Last week I finished my last assignment for my last prerequisite course (we have four courses that have to make up 10 of our first 16 units). I enjoyed working with my classmates, appreciated the course content and feedback from my professor, and I got to do some interesting research.
Still, it was not my “cuppa,” and I’m glad to be done with it. (Of those first four classes, only one of them focused on what I would consider “my lane.” The rest were interesting and important, but kind of a slog.)
My next couple of semesters will be heavy on technology (yay!), light on group work (also yay!), and will include some marketing (we’ll see how that goes). I’m really looking forward to the next seven months.
This summer: MySQL. I worked with (Sybase) databases for many years as a user, and while I got very good at working within the confines of the existing interface, I never learned enough SQL to actually be able to work with the data outside of those proscribed activities. (These were amazing relational databases — elegant and thoughtfully designed — a testament to the positive impact of effective design thinking.
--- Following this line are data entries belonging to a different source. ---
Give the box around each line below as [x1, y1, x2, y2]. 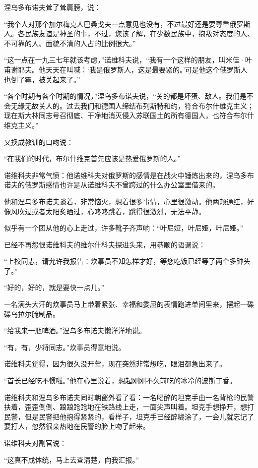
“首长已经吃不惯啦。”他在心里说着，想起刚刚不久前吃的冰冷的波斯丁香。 [4, 375, 237, 386]
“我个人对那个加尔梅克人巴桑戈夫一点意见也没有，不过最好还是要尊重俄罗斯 [4, 18, 251, 29]
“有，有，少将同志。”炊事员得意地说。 [4, 342, 126, 352]
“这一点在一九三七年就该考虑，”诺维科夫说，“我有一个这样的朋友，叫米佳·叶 [4, 55, 252, 65]
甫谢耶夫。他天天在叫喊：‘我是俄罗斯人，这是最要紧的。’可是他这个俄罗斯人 [4, 64, 248, 74]
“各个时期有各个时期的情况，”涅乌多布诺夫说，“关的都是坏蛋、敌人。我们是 [4, 91, 247, 101]
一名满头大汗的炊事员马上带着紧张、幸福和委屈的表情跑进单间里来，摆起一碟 [4, 299, 254, 309]
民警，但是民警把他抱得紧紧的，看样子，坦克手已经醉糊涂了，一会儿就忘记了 [4, 411, 254, 421]
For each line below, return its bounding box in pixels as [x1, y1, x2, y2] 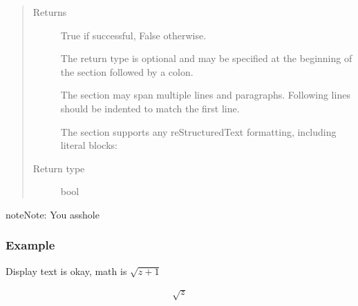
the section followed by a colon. [60, 64, 194, 79]
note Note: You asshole [6, 207, 100, 221]
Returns [32, 5, 67, 19]
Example [6, 236, 55, 254]
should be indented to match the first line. [60, 101, 240, 115]
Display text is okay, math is [6, 263, 127, 278]
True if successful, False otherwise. [60, 28, 207, 42]
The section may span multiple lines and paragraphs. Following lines [60, 88, 350, 102]
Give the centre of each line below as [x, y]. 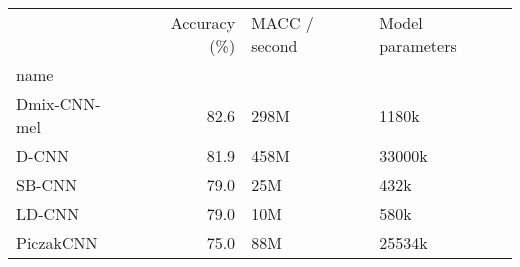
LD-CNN [48, 213]
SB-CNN [47, 184]
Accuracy [203, 22]
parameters [418, 45]
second [274, 45]
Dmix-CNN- [58, 103]
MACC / [282, 22]
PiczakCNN [57, 242]

In later years, they got kind of kludgy, but so did the organization’s thinking about the service, so … 🤷🏻♀️) I missed out by not learning SQL and diving into the guts of it. I could have learned a lot from that database and its developers.
It kind of reminds me of 4-year-old me. I don’t have many memories from early childhood, but I distinctly remember feeling like reading and writing was an adult conspiracy. I was just sure that meaningful information was being actively withheld from me, and if I could learn to read and write, I could unlock the mysteries of the world. Or at least my 4-year-old conception of the world.

SQL has become a later life version of that adult conspiracy for me. So this summer, I’m going to start figuring it out (for credit… it’s homework).
Let’s go!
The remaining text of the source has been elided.